Add script calculations
The R and Python script languages are supported
When adding a script for a calculation, you can choose how to process the data in a script: vector or scalar.
If using the Vector calculation type, multiple rows are sent as a table to a server for processing, in one request. A result will be an array of values – a set of rows for a column. The following is an example of the outlier detection script sending data to a table in Python.
With the Scalar calculation type, each row is sent separately and calculated in the server one by one.
Example of a scalar function:
result = _arg1.upper()
- You have an AI connection in the AI connections pane. For details, see Add AI connections.
- You are creating a dataset.
Depending on the page, do one of the following:
On Step 2 – Refine, select a data source, and then click Calculations.
On Step 3 – Join and preview, next to the data source name, click More options and then Calculations.
The Calculationsdialog appears.
- In the Calculation name field, type a name for the calculation.
In the drop-down list on the right, select the calculation data role (dimension, measure, date).
In the Type calculation field, depending on the script type that you need, type script or scalar, and then click the Edit script button that appears.

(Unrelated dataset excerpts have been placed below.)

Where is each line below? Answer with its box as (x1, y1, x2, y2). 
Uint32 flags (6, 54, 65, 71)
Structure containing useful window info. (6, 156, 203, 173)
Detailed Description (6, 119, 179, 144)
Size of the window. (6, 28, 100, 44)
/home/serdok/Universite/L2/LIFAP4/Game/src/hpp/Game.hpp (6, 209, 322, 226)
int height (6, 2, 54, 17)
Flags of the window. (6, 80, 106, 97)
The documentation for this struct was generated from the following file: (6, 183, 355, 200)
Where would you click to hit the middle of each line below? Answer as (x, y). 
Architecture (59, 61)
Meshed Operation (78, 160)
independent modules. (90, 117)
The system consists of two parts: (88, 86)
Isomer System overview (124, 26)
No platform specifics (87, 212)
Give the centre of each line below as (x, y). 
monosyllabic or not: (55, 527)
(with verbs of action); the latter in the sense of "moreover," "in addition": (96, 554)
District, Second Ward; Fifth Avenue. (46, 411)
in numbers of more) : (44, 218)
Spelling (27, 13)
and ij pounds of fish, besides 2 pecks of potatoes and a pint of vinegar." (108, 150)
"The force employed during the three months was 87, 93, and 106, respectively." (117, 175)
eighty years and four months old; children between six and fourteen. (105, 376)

Alternatively, you can drag the SCRIPT or SCALAR functions that are included in the Data Science group.
In the Script / Scalar pane that appears, do the following:
Select the following settings:
- Connector – DataClaritPy (built-in) or any other defined AI connector.
- Language – Python or R.
- Calculation – Specify how to calculate the data in the script:
- Vector – Multiple rows are sent as a table in one request to the server for processing.
- Scalar – Each row is sent and calculated in the server separately, one by one.

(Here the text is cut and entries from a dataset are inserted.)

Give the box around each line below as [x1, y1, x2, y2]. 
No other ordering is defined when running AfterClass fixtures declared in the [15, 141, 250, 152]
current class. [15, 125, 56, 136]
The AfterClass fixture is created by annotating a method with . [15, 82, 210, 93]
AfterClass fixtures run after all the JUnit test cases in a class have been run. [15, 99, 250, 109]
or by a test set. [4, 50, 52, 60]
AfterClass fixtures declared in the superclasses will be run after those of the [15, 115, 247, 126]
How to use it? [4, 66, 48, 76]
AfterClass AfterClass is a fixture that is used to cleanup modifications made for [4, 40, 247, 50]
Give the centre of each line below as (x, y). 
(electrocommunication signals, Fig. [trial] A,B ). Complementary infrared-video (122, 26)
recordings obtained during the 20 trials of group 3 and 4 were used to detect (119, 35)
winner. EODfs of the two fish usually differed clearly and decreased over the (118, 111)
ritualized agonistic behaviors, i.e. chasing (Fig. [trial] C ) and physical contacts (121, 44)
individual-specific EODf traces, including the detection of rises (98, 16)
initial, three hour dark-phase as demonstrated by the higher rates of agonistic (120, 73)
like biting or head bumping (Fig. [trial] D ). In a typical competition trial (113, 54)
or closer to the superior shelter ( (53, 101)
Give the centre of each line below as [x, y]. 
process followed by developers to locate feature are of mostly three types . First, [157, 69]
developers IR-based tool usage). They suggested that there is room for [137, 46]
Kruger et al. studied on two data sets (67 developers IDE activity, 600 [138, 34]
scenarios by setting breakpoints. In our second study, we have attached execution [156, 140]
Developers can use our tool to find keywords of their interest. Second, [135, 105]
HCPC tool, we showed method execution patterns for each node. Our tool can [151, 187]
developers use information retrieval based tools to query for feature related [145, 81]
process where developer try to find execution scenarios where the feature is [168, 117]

- Result – The format of the returned value: double, string, or integer.
In the Type script field, enter your script.
Note: You can use only scripts that return data in one column.
Click within the Click to add columns field, and select the column that you want to use as the first argument for the script. Repeat this step for each argument of the script.
If you need to change the default aggregation, click a column name, and select a new aggregation.
The script is added to the calculation pane.
The calculation column is added to the dataset.